Applying NMR to biological problems: an interview with Professor Arthur Palmer

Arthur Palmer, the Director of NMR Spectroscopy at the New York Structural Biology Center and Professor of Biochemistry and Molecular Biophysics at Columbia University, talks about his research into protein dynamics and how it applies to the biomedical field.

Please tell us a bit about your current areas of research.

My main research interest is in using NMR to study relaxation in proteins and other biological macromolecules. I developed this interest during my postdoc with Peter Wright at the Scripps Research Institute, and it has been the focus of the work in my lab for the entire 22 years I have been at Columbia.

Our current focus is on areas in protein folding, molecular recognition by proteins and also enzyme catalysis. NMR spin relaxation is one of the very powerful techniques in NMR for studying conformational dynamics in proteins or chemical kinetic processes.
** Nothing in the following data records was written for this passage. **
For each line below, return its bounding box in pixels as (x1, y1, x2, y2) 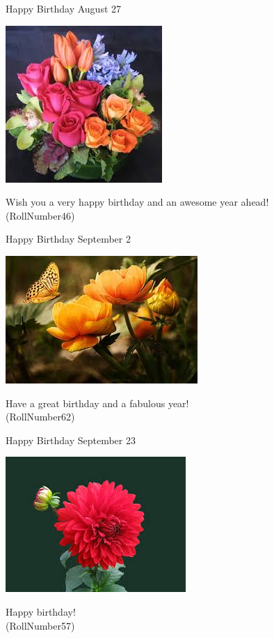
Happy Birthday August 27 (6, 1, 122, 15)
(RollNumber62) (6, 409, 75, 424)
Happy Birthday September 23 (6, 432, 136, 447)
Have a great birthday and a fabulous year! (6, 395, 189, 410)
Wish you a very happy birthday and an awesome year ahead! (6, 195, 269, 209)
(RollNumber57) (6, 618, 75, 632)
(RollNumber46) (6, 208, 75, 222)
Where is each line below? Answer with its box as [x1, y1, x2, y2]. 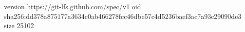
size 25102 [4, 20, 34, 31]
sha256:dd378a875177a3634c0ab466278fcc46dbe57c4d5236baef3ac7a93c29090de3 [4, 11, 242, 21]
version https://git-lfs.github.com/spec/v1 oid [4, 1, 141, 11]
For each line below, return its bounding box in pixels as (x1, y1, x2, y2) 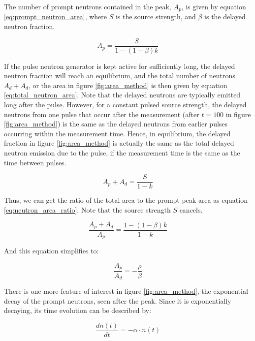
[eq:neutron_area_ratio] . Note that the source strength (4, 204, 171, 215)
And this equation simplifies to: (4, 246, 99, 256)
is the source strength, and (115, 11, 196, 22)
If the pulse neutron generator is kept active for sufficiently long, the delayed (4, 61, 235, 71)
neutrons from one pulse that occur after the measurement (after (4, 109, 199, 119)
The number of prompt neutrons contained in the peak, (4, 1, 171, 11)
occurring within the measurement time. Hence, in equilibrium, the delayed (4, 128, 231, 138)
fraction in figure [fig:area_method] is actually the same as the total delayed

Can you share some recent results of your research?

I’ll tell you about two studies we’ve completed recently that illustrate how we apply NMR to biological problems.

In the first study, Dr. Ying Li, a postdoc in the group, used NMR relaxation to study the mechanism of dimerization of E-cadherin, a protein that’s critical in forming adhesion between cells in multicellular organisms. Her work was able to demonstrate that a hypothesized X-dimer was an important intermediate in the dimerization process, and that this dimer was important in setting the appropriate time scale for the biological function of the molecule.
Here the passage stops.